WHAT TO DO → In the entries below, begin at the line that has "Displey4py [79, 629]", stop after the line that has "giusta, vale solo", and output those lines exactly with no pictures.

THE DATA →
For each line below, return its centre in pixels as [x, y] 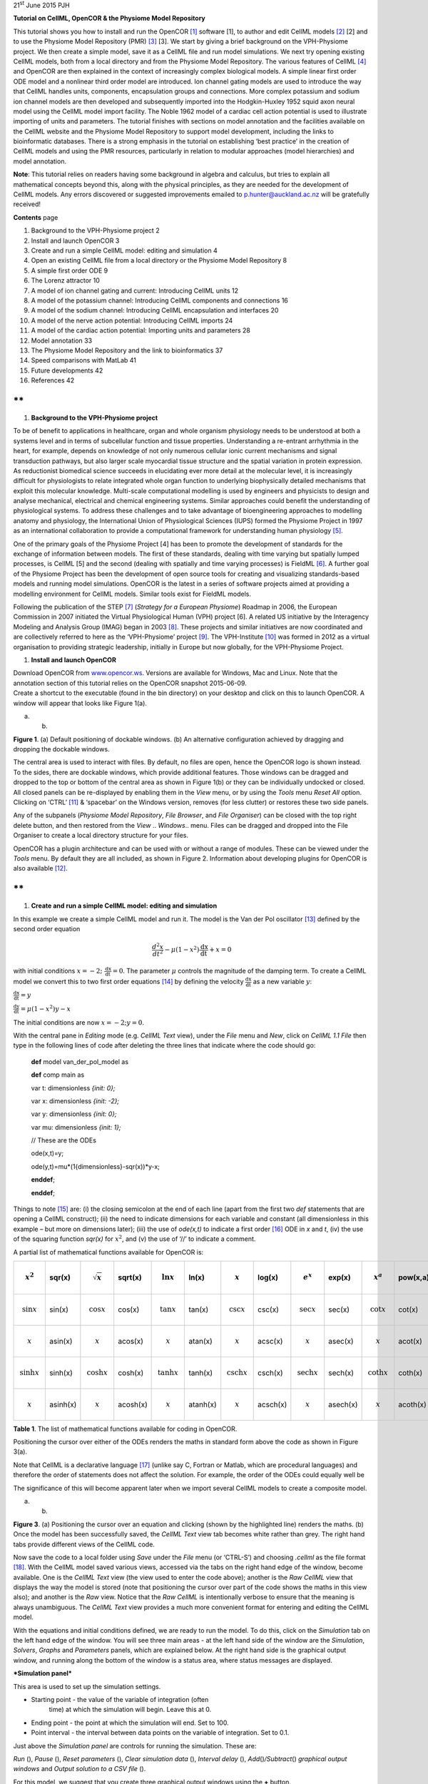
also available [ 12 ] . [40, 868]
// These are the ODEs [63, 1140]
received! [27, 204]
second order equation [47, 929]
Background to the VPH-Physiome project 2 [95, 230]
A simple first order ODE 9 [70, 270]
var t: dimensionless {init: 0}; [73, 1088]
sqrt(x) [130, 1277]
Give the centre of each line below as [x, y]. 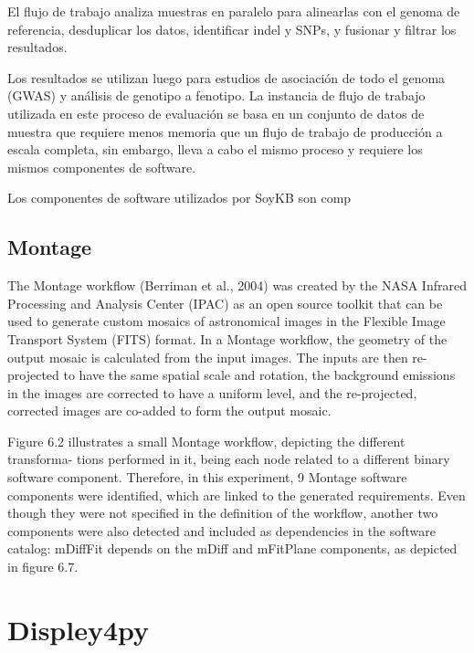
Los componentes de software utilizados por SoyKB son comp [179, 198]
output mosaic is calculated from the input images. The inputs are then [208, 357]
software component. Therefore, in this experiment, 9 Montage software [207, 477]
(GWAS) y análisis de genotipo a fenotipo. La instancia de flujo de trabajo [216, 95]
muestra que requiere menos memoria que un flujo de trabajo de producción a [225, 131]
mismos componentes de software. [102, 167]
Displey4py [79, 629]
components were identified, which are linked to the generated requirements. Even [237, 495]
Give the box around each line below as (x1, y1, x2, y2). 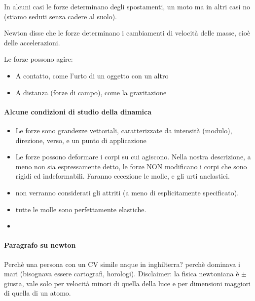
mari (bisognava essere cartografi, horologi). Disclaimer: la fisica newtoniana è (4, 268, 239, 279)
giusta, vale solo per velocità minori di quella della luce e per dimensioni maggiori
==
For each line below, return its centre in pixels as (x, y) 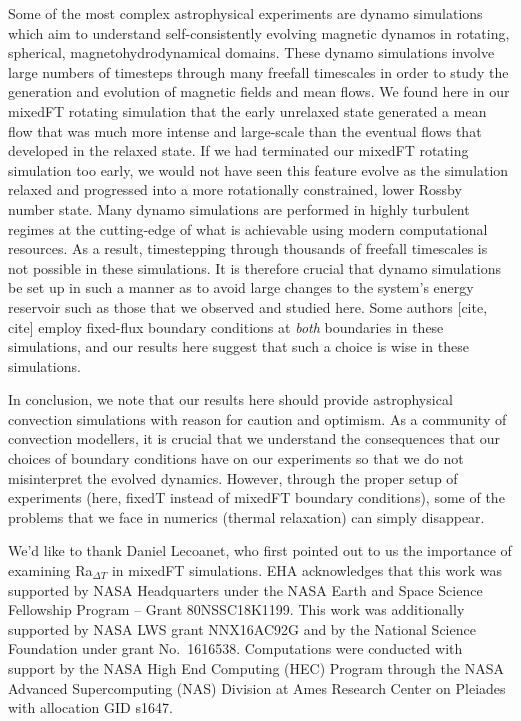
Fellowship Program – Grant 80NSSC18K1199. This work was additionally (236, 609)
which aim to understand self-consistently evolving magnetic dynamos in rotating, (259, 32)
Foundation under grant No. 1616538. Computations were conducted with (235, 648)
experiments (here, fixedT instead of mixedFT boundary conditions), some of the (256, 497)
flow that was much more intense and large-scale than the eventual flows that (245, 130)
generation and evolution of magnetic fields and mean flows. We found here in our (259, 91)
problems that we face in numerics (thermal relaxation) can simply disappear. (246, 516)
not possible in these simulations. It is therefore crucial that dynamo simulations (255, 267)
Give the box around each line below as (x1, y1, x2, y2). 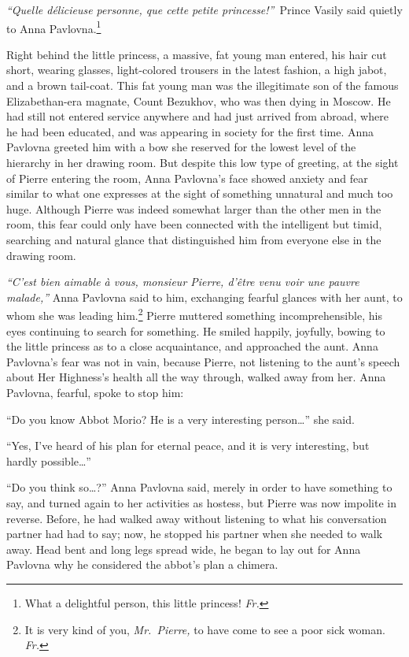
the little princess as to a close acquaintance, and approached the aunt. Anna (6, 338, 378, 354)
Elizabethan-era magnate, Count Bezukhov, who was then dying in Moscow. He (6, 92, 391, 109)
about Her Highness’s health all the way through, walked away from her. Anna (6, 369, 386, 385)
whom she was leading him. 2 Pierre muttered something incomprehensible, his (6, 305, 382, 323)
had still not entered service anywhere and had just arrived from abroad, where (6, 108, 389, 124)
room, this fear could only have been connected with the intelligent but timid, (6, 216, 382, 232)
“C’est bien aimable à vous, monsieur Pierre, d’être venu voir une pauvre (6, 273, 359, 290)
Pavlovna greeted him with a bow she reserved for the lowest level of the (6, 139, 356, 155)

ANSWER TO THE PROBLEM →
Displey4py [79, 629]
components were identified, which are linked to the generated requirements. Even [237, 495]
Give the box around each line below as (x1, y1, x2, y2). 
mari (bisognava essere cartografi, horologi). Disclaimer: la fisica newtoniana è (4, 268, 239, 279)
giusta, vale solo per velocità minori di quella della luce e per dimensioni maggiori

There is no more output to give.